[Provided data]
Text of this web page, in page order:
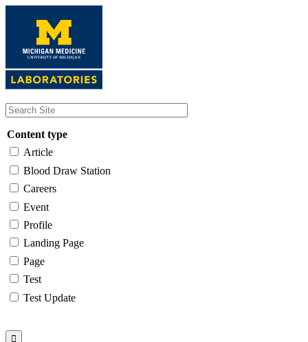
content
Content type
Article
Blood Draw Station
Careers
Event
Profile
Landing Page
Page
Test
Test Update
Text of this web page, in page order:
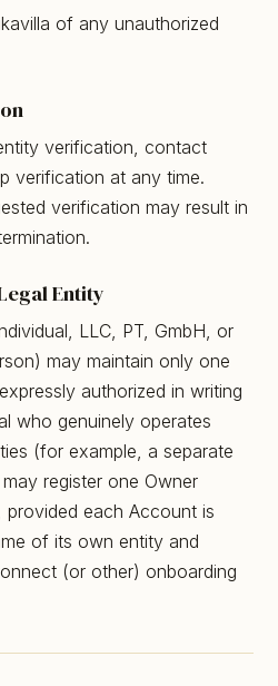
of any unauthorized
verification, contact
verification at any time.
verification may result in
Entity
LLC, PT, GmbH, or
may maintain only one
authorized in writing
who genuinely operates
(for example, a separate
register one Owner
each Account is
of its own entity and
(or other) onboarding
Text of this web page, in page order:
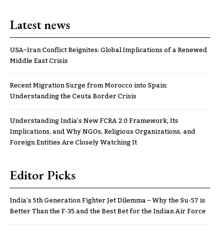
Latest news
USA–Iran Conflict Reignites: Global Implications of a Renewed
Middle East Crisis
Recent Migration Surge from Morocco into Spain:
Understanding the Ceuta Border Crisis
Understanding India’s New FCRA 2.0 Framework, Its
Implications, and Why NGOs, Religious Organizations, and
Foreign Entities Are Closely Watching It
Editor Picks
India’s 5th Generation Fighter Jet Dilemma – Why the Su-57 is
Better Than the F-35 and the Best Bet for the Indian Air Force
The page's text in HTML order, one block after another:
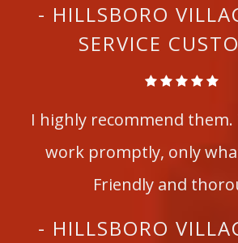
- HILLSBORO
SERVICE
I highly recommend them.
work promptly, only
Friendly and
- HILLSBORO
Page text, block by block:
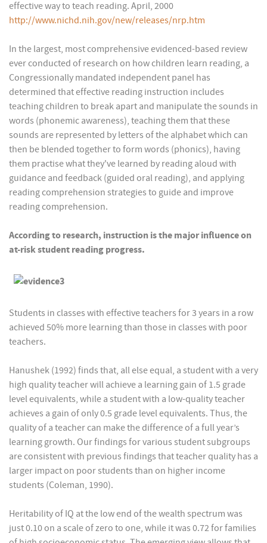
effective way to teach reading. April, 2000
http://www.nichd.nih.gov/new/releases/nrp.htm
In the largest, most comprehensive evidenced-based review
ever conducted of research on how children learn reading, a
Congressionally mandated independent panel has
determined that effective reading instruction includes
teaching children to break apart and manipulate the sounds in
words (phonemic awareness), teaching them that these
sounds are represented by letters of the alphabet which can
then be blended together to form words (phonics), having
them practise what they've learned by reading aloud with
guidance and feedback (guided oral reading), and applying
reading comprehension strategies to guide and improve
reading comprehension.
According to research, instruction is the major influence on
at-risk student reading progress.
Students in classes with effective teachers for 3 years in a row
achieved 50% more learning than those in classes with poor
teachers.
Hanushek (1992) finds that, all else equal, a student with a very
high quality teacher will achieve a learning gain of 1.5 grade
level equivalents, while a student with a low-quality teacher
achieves a gain of only 0.5 grade level equivalents. Thus, the
quality of a teacher can make the difference of a full year’s
learning growth. Our findings for various student subgroups
are consistent with previous findings that teacher quality has a
larger impact on poor students than on higher income
students (Coleman, 1990).
Heritability of IQ at the low end of the wealth spectrum was
just 0.10 on a scale of zero to one, while it was 0.72 for families
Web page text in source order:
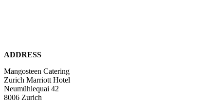
ADDRESS
Mangosteen Catering
Zurich Marriott Hotel
Neumühlequai 42
8006 Zurich
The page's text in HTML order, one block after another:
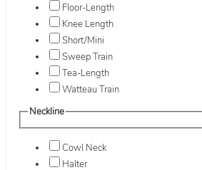
Floor-Length
Knee Length
Short/Mini
Sweep Train
Tea-Length
Watteau Train
Neckline
Cowl Neck
Halter
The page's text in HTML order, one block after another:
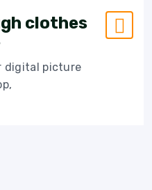
clothes
digital picture
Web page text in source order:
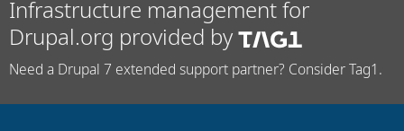
Infrastructure management for
Drupal.org provided by
Need a Drupal 7 extended support partner? Consider Tag1.
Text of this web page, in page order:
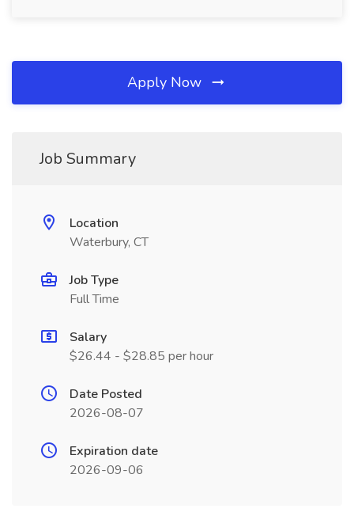
Apply Now
Job Summary
Location
Waterbury, CT
Job Type
Full Time
Salary
$26.44 - $28.85 per hour
Date Posted
2026-08-07
Expiration date
2026-09-06
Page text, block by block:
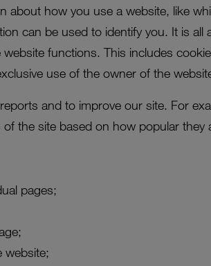
about how you use a website, like
can be used to identify you. It is all
functions. This includes
use of the owner of the
and to improve our site. For
the site based on how popular they
pages;
website;
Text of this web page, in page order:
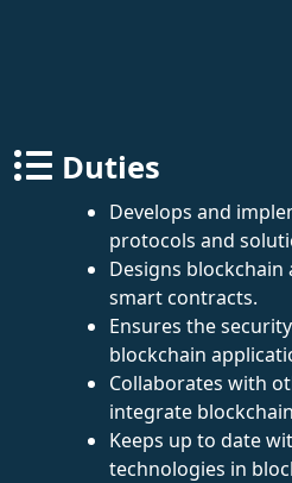
Duties
Develops and
protocols and
Designs
smart contracts.
Ensures the
blockchain
Collaborates with
integrate
Keeps up to date
technologies in
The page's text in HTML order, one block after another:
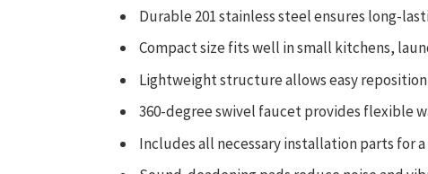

[Task details] From the first line to the last, set down the data exactly, without the pictures.

[Task result]
Text of this web page, in page order:
content
Content type
Article
Blood Draw Station
Careers
Event
Profile
Landing Page
Page
Test
Test Update
Text of this web page, in page order:
of any unauthorized
verification, contact
verification at any time.
verification may result in
Entity
LLC, PT, GmbH, or
may maintain only one
authorized in writing
who genuinely operates
(for example, a separate
register one Owner
each Account is
of its own entity and
(or other) onboarding
Text of this web page, in page order:
Latest news
USA–Iran Conflict Reignites: Global Implications of a Renewed
Middle East Crisis
Recent Migration Surge from Morocco into Spain:
Understanding the Ceuta Border Crisis
Understanding India’s New FCRA 2.0 Framework, Its
Implications, and Why NGOs, Religious Organizations, and
Foreign Entities Are Closely Watching It
Editor Picks
India’s 5th Generation Fighter Jet Dilemma – Why the Su-57 is
Better Than the F-35 and the Best Bet for the Indian Air Force
The page's text in HTML order, one block after another:
- HILLSBORO
SERVICE
I highly recommend them.
work promptly, only
Friendly and
- HILLSBORO
Page text, block by block:
effective way to teach reading. April, 2000
http://www.nichd.nih.gov/new/releases/nrp.htm
In the largest, most comprehensive evidenced-based review
ever conducted of research on how children learn reading, a
Congressionally mandated independent panel has
determined that effective reading instruction includes
teaching children to break apart and manipulate the sounds in
words (phonemic awareness), teaching them that these
sounds are represented by letters of the alphabet which can
then be blended together to form words (phonics), having
them practise what they've learned by reading aloud with
guidance and feedback (guided oral reading), and applying
reading comprehension strategies to guide and improve
reading comprehension.
According to research, instruction is the major influence on
at-risk student reading progress.
Students in classes with effective teachers for 3 years in a row
achieved 50% more learning than those in classes with poor
teachers.
Hanushek (1992) finds that, all else equal, a student with a very
high quality teacher will achieve a learning gain of 1.5 grade
level equivalents, while a student with a low-quality teacher
achieves a gain of only 0.5 grade level equivalents. Thus, the
quality of a teacher can make the difference of a full year’s
learning growth. Our findings for various student subgroups
are consistent with previous findings that teacher quality has a
larger impact on poor students than on higher income
students (Coleman, 1990).
Heritability of IQ at the low end of the wealth spectrum was
just 0.10 on a scale of zero to one, while it was 0.72 for families
Web page text in source order:
ADDRESS
Mangosteen Catering
Zurich Marriott Hotel
Neumühlequai 42
8006 Zurich
The page's text in HTML order, one block after another:
Floor-Length
Knee Length
Short/Mini
Sweep Train
Tea-Length
Watteau Train
Neckline
Cowl Neck
Halter
The page's text in HTML order, one block after another:
clothes
digital picture
Web page text in source order:
Infrastructure management for
Drupal.org provided by
Need a Drupal 7 extended support partner? Consider Tag1.
Text of this web page, in page order:
Apply Now
Job Summary
Location
Waterbury, CT
Job Type
Full Time
Salary
$26.44 - $28.85 per hour
Date Posted
2026-08-07
Expiration date
2026-09-06
Page text, block by block:
about how you use a website, like
can be used to identify you. It is all
functions. This includes
use of the owner of the
and to improve our site. For
the site based on how popular they
pages;
website;
Text of this web page, in page order:
Duties
Develops and
protocols and
Designs
smart contracts.
Ensures the
blockchain
Collaborates with
integrate
Keeps up to date
technologies in
The page's text in HTML order, one block after another:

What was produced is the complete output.